Les dettes ne sont pas «un fléau», a souligné le Lucernois de 82 ans, mais sont au contraire «indispensables» pour favoriser la prospérité. Mais dans une démocratie, il y a une tendance à l'endettement, et en période de prospérité, les gens deviennent insouciants. Son prédécesseur, Otto Stich (PS), avait déjà lutté – en vain – contre la propension du Parlement à dépenser.

Plus de dépenses malgré le frein

La crise économique des années 1990 a, en outre, contribué à une forte augmentation de la dette publique. Le frein à l'endettement a été introduit pour y remédier. Il n'est pas rigide, mais a un effet anticyclique, comme l'a souligné Kaspar Villiger. En période de crise, l'Etat peut ainsi faire des déficits qui doivent être compensés par des excédents en période de croissance.

Ce système a fonctionné ces 20 dernières années grâce à une longue phase de taux d'intérêt bas, voire négatifs, après la crise financière de 2008, et grâce à des recettes florissantes.
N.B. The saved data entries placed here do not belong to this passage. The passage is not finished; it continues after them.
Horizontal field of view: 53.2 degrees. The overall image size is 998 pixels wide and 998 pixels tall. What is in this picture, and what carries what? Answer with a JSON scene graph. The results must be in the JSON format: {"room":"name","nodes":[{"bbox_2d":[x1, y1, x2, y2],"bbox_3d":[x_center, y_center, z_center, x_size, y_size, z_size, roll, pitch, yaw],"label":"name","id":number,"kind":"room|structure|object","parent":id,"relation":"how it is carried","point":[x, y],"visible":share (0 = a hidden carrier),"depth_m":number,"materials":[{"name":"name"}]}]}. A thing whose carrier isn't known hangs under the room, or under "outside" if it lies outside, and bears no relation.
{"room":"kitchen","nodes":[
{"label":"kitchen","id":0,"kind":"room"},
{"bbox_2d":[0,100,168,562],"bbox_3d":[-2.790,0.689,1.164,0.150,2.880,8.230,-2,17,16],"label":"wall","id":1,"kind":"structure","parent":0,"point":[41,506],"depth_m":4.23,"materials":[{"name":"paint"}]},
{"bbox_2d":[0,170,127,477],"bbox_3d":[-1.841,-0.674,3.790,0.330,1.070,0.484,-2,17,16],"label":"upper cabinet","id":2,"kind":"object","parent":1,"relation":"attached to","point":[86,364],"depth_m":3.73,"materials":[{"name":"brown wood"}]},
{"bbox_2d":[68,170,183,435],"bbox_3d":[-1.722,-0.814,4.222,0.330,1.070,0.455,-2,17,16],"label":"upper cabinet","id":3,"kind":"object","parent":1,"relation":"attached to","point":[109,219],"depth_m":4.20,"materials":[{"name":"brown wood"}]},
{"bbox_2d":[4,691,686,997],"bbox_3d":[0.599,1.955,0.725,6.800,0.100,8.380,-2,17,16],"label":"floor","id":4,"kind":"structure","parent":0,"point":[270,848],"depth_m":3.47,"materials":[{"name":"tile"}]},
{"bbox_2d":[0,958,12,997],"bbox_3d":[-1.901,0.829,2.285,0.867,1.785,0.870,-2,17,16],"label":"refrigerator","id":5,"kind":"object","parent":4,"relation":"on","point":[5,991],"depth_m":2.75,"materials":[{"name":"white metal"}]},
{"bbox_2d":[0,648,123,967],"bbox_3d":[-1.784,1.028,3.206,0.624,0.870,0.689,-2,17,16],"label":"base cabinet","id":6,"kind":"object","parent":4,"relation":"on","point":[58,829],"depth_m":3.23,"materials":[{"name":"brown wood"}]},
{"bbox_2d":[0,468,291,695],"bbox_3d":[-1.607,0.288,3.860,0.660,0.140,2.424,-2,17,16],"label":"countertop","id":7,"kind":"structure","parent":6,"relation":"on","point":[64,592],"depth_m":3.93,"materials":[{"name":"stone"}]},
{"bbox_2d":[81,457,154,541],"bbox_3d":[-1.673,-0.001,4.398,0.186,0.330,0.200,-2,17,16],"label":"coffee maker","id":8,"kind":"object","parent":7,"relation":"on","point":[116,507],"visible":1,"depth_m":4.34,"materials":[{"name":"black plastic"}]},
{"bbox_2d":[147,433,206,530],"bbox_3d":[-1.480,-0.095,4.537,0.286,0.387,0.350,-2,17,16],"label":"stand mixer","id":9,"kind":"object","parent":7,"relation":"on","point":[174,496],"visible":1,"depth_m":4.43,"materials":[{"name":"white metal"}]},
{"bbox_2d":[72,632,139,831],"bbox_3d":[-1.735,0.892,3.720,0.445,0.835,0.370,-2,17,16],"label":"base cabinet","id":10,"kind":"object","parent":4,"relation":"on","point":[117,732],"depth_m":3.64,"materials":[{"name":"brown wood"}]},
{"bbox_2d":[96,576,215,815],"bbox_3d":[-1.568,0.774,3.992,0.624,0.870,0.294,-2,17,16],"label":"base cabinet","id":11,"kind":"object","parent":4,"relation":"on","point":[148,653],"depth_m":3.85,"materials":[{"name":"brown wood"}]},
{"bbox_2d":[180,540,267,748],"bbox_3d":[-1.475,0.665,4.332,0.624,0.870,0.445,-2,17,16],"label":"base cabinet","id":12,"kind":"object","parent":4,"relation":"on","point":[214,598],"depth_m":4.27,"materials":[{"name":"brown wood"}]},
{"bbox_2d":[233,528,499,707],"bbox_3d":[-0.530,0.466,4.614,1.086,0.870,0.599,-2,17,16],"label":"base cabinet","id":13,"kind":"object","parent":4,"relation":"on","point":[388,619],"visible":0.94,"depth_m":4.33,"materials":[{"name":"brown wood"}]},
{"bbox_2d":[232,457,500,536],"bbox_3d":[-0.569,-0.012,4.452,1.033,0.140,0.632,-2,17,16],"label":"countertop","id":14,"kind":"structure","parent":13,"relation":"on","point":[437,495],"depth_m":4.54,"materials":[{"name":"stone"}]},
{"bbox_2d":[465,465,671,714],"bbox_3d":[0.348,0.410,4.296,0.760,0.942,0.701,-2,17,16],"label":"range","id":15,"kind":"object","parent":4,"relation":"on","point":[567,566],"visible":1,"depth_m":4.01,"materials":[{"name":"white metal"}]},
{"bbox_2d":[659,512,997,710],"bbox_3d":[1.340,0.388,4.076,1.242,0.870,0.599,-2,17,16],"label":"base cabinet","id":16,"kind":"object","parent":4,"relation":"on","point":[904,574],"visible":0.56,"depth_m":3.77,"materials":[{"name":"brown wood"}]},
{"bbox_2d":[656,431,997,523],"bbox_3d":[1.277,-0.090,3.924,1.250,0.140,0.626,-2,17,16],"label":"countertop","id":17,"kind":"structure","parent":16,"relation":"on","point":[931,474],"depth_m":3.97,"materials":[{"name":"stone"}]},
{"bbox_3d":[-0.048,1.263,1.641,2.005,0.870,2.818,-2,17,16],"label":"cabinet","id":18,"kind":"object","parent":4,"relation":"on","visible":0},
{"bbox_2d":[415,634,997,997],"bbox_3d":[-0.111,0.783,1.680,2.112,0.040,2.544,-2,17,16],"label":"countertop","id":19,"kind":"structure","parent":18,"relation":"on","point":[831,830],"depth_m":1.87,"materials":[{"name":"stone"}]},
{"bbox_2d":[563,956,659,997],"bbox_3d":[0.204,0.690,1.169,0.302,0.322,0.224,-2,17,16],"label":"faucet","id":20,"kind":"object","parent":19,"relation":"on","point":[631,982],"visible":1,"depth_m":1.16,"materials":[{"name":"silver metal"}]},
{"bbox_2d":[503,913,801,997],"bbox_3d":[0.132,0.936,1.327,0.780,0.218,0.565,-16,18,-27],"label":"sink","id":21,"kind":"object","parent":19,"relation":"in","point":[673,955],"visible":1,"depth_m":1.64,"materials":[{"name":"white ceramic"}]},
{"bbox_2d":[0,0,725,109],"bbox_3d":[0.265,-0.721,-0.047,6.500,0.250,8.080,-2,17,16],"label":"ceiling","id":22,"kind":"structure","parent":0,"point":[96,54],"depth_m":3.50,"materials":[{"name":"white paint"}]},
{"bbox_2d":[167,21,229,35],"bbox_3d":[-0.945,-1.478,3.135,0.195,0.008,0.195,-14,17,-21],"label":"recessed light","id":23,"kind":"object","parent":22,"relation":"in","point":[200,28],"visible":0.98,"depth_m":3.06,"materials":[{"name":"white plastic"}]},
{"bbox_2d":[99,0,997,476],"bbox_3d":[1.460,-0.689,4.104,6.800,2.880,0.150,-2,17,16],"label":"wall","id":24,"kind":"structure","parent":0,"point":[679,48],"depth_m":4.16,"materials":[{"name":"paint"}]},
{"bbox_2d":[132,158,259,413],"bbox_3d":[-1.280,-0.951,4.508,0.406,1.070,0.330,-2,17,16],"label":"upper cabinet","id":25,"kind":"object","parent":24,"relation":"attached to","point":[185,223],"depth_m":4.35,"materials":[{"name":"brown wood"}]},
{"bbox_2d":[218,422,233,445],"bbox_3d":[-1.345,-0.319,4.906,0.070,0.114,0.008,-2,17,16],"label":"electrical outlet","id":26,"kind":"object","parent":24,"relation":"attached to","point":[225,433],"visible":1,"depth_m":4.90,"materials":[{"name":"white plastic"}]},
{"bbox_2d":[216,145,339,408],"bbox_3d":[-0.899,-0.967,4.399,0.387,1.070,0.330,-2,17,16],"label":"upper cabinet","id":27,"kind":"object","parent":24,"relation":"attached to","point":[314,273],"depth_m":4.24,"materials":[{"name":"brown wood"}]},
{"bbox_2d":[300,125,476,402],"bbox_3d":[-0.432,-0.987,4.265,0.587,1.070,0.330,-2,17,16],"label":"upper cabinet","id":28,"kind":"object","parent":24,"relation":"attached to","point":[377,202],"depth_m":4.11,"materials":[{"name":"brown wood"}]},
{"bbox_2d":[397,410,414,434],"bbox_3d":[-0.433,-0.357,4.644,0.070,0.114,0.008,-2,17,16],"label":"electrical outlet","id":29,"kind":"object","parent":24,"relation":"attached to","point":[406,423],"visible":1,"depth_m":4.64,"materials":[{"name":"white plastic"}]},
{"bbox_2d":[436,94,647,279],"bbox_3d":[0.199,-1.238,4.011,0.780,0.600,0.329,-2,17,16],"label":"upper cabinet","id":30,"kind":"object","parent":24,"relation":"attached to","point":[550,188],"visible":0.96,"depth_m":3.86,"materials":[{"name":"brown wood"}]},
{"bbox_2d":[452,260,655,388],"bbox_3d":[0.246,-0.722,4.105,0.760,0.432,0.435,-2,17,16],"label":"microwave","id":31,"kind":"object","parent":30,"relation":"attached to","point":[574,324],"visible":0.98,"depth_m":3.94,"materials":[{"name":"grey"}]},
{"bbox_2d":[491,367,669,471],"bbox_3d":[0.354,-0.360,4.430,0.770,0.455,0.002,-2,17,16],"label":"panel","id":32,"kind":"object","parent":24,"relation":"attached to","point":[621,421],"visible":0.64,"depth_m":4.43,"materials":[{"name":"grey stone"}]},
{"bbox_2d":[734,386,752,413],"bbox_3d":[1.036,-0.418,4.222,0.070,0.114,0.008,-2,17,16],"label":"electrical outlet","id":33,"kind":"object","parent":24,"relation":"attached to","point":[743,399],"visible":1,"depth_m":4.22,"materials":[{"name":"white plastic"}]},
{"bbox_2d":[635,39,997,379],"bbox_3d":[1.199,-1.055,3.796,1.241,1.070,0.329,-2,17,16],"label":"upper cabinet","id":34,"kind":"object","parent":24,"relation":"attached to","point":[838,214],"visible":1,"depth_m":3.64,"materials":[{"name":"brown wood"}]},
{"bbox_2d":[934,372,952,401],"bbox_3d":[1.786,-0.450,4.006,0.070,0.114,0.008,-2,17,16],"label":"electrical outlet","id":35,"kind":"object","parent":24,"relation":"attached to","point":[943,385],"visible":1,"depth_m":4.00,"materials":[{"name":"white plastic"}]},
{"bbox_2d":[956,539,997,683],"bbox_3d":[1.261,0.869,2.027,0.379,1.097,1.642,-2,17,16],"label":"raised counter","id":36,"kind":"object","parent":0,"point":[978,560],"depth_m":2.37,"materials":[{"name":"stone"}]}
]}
Depuis l'introduction du frein à l'endettement, les dépenses de l'Etat sont passées de 50 à plus de 80 milliards de francs, a déclaré l'actuelle ministre des Finances Karin Keller-Sutter.
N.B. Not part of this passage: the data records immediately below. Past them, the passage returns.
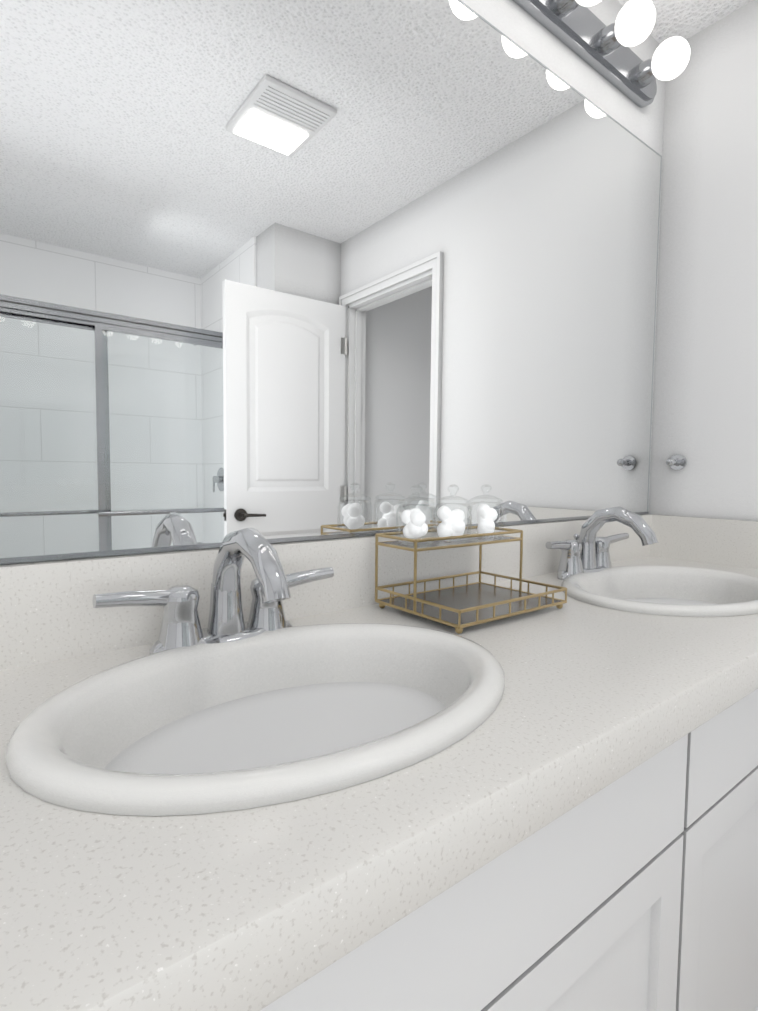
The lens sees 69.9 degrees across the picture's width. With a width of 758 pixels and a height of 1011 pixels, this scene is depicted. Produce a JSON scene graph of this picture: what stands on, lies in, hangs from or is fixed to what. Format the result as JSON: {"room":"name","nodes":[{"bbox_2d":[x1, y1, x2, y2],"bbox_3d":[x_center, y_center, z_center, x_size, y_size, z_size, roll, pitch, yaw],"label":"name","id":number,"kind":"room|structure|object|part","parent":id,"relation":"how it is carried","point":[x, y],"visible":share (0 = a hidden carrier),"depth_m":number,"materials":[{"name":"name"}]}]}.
{"room":"bathroom","nodes":[
{"label":"bathroom","id":0,"kind":"room"},
{"bbox_2d":[0,0,664,564],"bbox_3d":[-0.474,-0.122,0.758,3.300,2.440,0.110,-2,4,-38],"label":"wall","id":1,"kind":"structure","parent":0,"point":[530,34],"depth_m":1.41,"materials":[{"name":"paint"}]},
{"bbox_2d":[0,520,643,665],"bbox_3d":[0.091,0.121,1.126,1.964,0.130,0.020,-2,4,-38],"label":"backsplash","id":2,"kind":"structure","parent":1,"relation":"attached to","point":[44,605],"depth_m":0.80,"materials":[{"name":"white stone"}]},
{"bbox_2d":[0,0,661,563],"bbox_3d":[0.090,-0.491,1.094,1.933,1.092,0.008,-2,4,-38],"label":"mirror","id":3,"kind":"object","parent":1,"relation":"attached to","point":[284,270],"visible":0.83,"depth_m":0.93,"materials":[{"name":"clear glass"}]},
{"bbox_2d":[513,0,689,107],"bbox_3d":[0.539,-1.192,1.304,0.760,0.104,0.152,-2,4,-38],"label":"sconce","id":4,"kind":"object","parent":1,"relation":"attached to","point":[579,28],"visible":1,"depth_m":1.37,"materials":[{"name":"silver metal"}]},
{"bbox_2d":[618,0,751,43],"bbox_3d":[0.855,-1.325,-0.199,4.700,0.100,3.300,-2,4,-38],"label":"ceiling","id":5,"kind":"structure","parent":0,"point":[685,19],"depth_m":1.52,"materials":[{"name":"paint"}]},
{"bbox_2d":[649,0,757,520],"bbox_3d":[1.190,-0.144,1.395,0.110,2.440,1.140,-2,4,-38],"label":"wall","id":6,"kind":"structure","parent":0,"point":[705,409],"depth_m":1.57,"materials":[{"name":"paint"}]},
{"bbox_2d":[666,454,686,469],"bbox_3d":[0.890,-0.131,1.638,0.066,0.048,0.048,-2,4,-38],"label":"towel hook","id":7,"kind":"object","parent":6,"relation":"attached to","point":[677,462],"visible":1,"depth_m":1.64,"materials":[{"name":"silver metal"}]},
{"bbox_2d":[660,515,757,569],"bbox_3d":[1.032,0.107,1.499,0.020,0.130,0.542,-2,4,-38],"label":"backsplash","id":8,"kind":"structure","parent":6,"relation":"attached to","point":[731,542],"depth_m":1.57,"materials":[{"name":"white stone"}]},
{"bbox_3d":[0.831,1.210,-0.049,4.700,0.100,3.300,-2,4,-38],"label":"floor","id":9,"kind":"structure","parent":0,"visible":0},
{"bbox_2d":[236,682,757,1010],"bbox_3d":[0.257,0.676,0.944,1.956,0.837,0.568,-2,4,-38],"label":"bathroom vanity","id":10,"kind":"object","parent":9,"relation":"on","point":[640,892],"depth_m":0.61,"materials":[{"name":"paint"}]},
{"bbox_3d":[0.024,0.375,0.441,0.970,0.158,0.020,-2,4,-38],"label":"drawer","id":11,"kind":"part","parent":10,"relation":"part of","materials":[{"name":"paint"}]},
{"bbox_2d":[0,558,757,1010],"bbox_3d":[0.257,0.229,0.916,1.964,0.059,0.566,-2,4,-38],"label":"countertop","id":12,"kind":"structure","parent":10,"relation":"on","point":[215,932],"depth_m":0.38,"materials":[{"name":"white stone"}]},
{"bbox_2d":[88,528,335,645],"bbox_3d":[-0.179,0.117,0.732,0.349,0.178,0.212,-2,4,-38],"label":"faucet","id":13,"kind":"object","parent":12,"relation":"on","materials":[{"name":"silver metal"}]},
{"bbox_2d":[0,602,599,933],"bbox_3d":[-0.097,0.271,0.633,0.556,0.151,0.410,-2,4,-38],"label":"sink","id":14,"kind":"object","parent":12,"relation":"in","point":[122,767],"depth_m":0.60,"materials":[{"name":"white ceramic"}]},
{"bbox_2d":[375,484,566,633],"bbox_3d":[0.173,0.078,1.006,0.291,0.231,0.218,-2,4,-38],"label":"rack","id":15,"kind":"object","parent":12,"relation":"on","point":[459,608],"visible":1,"depth_m":1.01,"materials":[{"name":"gold metal"}]},
{"bbox_2d":[536,506,663,569],"bbox_3d":[0.564,0.090,1.307,0.349,0.178,0.212,-2,4,-38],"label":"faucet","id":16,"kind":"object","parent":12,"relation":"on","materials":[{"name":"silver metal"}]},
{"bbox_2d":[512,558,757,633],"bbox_3d":[0.646,0.244,1.208,0.557,0.151,0.410,-2,4,-38],"label":"sink","id":17,"kind":"object","parent":12,"relation":"in","point":[722,598],"depth_m":1.32,"materials":[{"name":"white ceramic"}]},
{"bbox_3d":[0.213,0.730,0.611,0.484,0.554,0.020,-2,4,-38],"label":"door","id":18,"kind":"part","parent":10,"relation":"part of","materials":[{"name":"paint"}]},
{"bbox_3d":[0.601,0.716,0.911,0.478,0.554,0.020,-2,4,-38],"label":"door","id":19,"kind":"part","parent":10,"relation":"part of","materials":[{"name":"paint"}]},
{"bbox_3d":[0.795,0.347,1.037,0.960,0.158,0.020,-2,4,-38],"label":"drawer","id":20,"kind":"part","parent":10,"relation":"part of","materials":[{"name":"paint"}]}
]}
Dettes spéciales à cause du Covid

«Aucun domaine politique, à l'exception de la défense nationale, n'a été désavantagé par le frein à l'endettement», a déclaré son collègue du PLR Kaspar Villiger. Ainsi, les dépenses sociales ont encore augmenté. En outre, le Parlement peut décider de dépenses extraordinaires avec une majorité qualifiée (c'est-à-dire au moins la moitié des membres du Conseil national et du Conseil des Etats).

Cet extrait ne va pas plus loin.